Tim Sherratt

Sharing recent updates and work-in-progress

Jul 2025

The future of the past... in the present

I’ve been on a bit of a self-archiving binge lately. It started because I needed to cut back some of my web hosting costs, and was looking at ways of bringing together a group of separately hosted Heroku apps onto a single Digital Ocean droplet. While taking stock of my various apps and experiments, I remembered there were some that hadn’t survived earlier migrations – in particular, the future of the past.

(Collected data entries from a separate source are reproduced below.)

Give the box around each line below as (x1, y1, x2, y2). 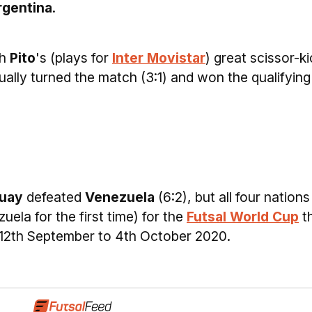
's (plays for (36, 49, 112, 66)
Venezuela (85, 189, 155, 205)
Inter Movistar (112, 49, 205, 66)
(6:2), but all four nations (155, 189, 310, 205)
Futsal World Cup (187, 208, 299, 225)
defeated (23, 189, 85, 205)
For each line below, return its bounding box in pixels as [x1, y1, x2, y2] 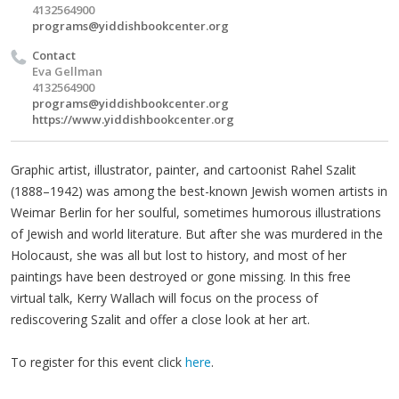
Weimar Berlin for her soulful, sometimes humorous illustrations [11, 203, 381, 221]
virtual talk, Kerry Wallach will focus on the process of [11, 289, 318, 306]
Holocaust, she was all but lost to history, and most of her [11, 246, 346, 264]
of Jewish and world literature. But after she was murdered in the [11, 224, 383, 242]
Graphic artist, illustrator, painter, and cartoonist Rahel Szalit [11, 160, 356, 178]
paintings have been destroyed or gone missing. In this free [11, 267, 351, 285]
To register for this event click [11, 353, 185, 370]
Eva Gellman [32, 62, 102, 79]
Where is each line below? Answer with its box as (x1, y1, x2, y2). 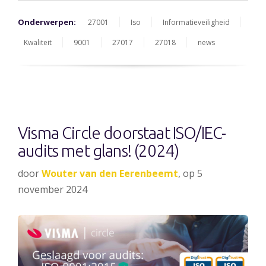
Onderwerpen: (18, 16, 76, 27)
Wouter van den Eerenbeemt (42, 166, 178, 180)
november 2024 (18, 182, 87, 196)
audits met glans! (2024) (18, 141, 179, 160)
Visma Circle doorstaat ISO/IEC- (18, 123, 226, 142)
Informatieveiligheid (163, 17, 230, 27)
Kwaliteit (24, 37, 52, 47)
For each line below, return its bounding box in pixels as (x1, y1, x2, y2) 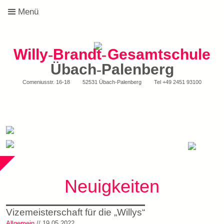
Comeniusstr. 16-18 (22, 79, 70, 85)
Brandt (52, 46, 101, 62)
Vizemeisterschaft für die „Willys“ (6, 206, 145, 217)
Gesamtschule (107, 46, 211, 62)
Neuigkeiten (64, 176, 159, 196)
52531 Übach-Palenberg (82, 79, 141, 85)
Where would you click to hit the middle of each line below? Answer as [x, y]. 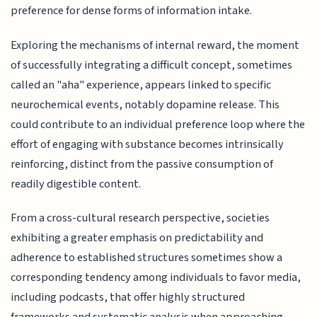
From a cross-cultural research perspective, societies [140, 218]
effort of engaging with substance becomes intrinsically [148, 144]
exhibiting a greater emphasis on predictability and [137, 238]
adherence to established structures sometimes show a [147, 258]
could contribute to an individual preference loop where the [158, 124]
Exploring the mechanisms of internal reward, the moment [155, 45]
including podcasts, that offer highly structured [128, 298]
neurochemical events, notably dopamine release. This [145, 104]
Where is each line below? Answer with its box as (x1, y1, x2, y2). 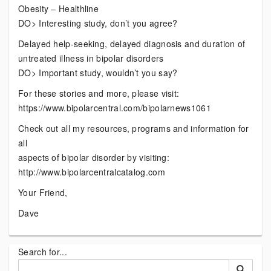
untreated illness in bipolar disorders (18, 52, 164, 64)
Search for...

The the future of the past was a weird little app built on top of a collection of 40,000 newspaper articles, harvested from Trove, that included the phrase ‘the future’. I created it as part of my Harold White Fellowship at the National Library of Australia in 2012, and told the story of its genesis in my fellowship lecture. In short, I extracted words with the highest TF-IDF values for each year in my dataset, and fell in love with them. The word groupings were so odd and evocative that I felt I had to find some way of sharing them.

The future of the past made words the primary means of navigating the collection of newspaper articles. At first you were presented with a random selection of words, sized according to their TF-IDF values. When you clicked on a word, you limited the results to years in which that word appeared. You kept clicking words until only one year matched. Then you were shown a random selection of words from that year, along with the words you’d followed to get to that point. Once you’d arrived at a year, you could click on words to display the content of articles that contained that word. But you could also make poetry.

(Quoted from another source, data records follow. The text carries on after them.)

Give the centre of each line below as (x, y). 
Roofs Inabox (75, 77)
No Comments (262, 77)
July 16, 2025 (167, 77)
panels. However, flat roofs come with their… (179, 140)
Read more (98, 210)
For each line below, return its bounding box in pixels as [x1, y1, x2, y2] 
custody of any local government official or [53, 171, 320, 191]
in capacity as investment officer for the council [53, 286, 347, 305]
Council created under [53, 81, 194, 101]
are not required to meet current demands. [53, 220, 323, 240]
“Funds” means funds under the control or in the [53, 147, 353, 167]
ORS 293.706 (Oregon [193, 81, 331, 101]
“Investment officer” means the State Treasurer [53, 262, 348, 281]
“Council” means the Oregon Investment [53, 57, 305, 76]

Screen capture from the original instance of the future of the past, showing a jumble of words of different sizes in light coloured rectangles. The cpation invites users to 'choose a word...'.

The future of the past gestured towards fridge magnet poetry in its design and odd jumble of words. And when you finally landed on a single year, you could create your own poems by dragging words into the box at the bottom of the screen. Once you were happy with your poem you could share it on Twitter. And people did.

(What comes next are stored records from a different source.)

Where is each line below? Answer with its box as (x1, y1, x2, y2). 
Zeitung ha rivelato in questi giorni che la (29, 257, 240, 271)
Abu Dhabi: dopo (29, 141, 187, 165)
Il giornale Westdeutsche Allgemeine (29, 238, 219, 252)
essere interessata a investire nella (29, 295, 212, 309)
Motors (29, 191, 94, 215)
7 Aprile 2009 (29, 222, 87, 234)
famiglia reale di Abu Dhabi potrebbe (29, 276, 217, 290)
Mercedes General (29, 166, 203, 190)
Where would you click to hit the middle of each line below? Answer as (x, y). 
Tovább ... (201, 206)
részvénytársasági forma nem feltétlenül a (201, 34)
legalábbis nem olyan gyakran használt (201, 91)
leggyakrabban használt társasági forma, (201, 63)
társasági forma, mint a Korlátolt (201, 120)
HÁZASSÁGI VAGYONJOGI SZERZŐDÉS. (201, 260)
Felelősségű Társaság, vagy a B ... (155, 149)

Examples of poems created by Bethany Nowviskie and shared on Twitter.

The most exciting and enjoyable part of the project was watching people create and share their poems. The future of the past even managed to win the ‘Best use of DH for fun’ in the 2012 DH Awards. As I said in my Harold White lecture, I wasn’t really sure what the future of the past was – a discovery interface? a game? a piece of art? But I suppose that’s one of the reasons why I liked it so much.

More examples of poems created using future of the past and shared on Twitter.

When I built the app, I was going through a stage of putting everything in Django. Only later did I realise that Flask was a much more suitable framework for the sort of small, experimental apps I was creating. Django was overkill, and the maintenance demands coupled with hosting issues made it difficult to keep things alive. At some point, the future of the past went dark and it just seemed too hard to get it going again…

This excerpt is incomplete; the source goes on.